About this exercise
Word for word, print each record, dropping any image it holds.

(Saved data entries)
--- START ---

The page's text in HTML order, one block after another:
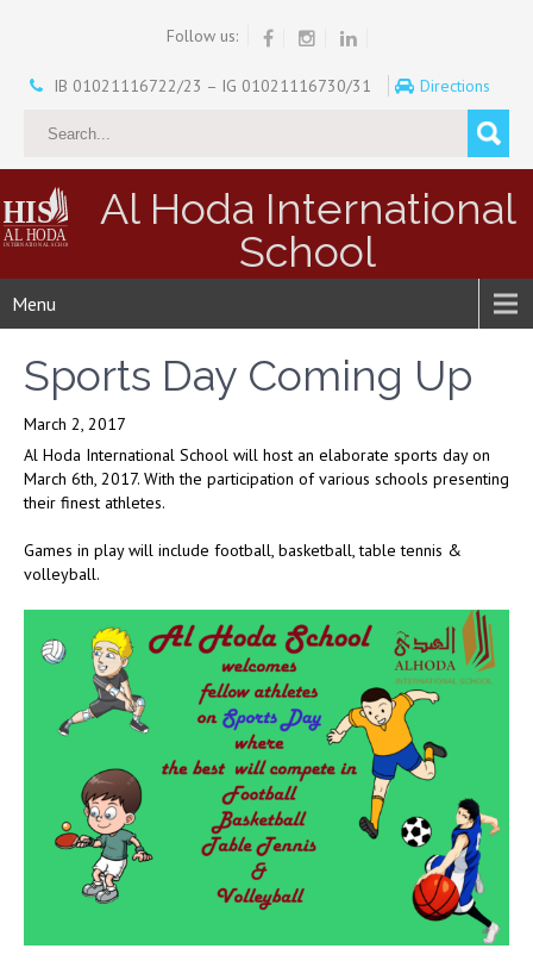
Follow us:
IB 01021116722/23 – IG 01021116730/31 Directions
Al Hoda International
School
Menu
Sports Day Coming Up
March 2, 2017
Al Hoda International School will host an elaborate sports day on
March 6th, 2017. With the participation of various schools presenting
their finest athletes.
Games in play will include football, basketball, table tennis &
volleyball.

--- END ---

Reply to the exercise
The page's text in HTML order, one block after another:
Follow us:
IB 01021116722/23 – IG 01021116730/31 Directions
Al Hoda International
School
Menu
Sports Day Coming Up
March 2, 2017
Al Hoda International School will host an elaborate sports day on
March 6th, 2017. With the participation of various schools presenting
their finest athletes.
Games in play will include football, basketball, table tennis &
volleyball.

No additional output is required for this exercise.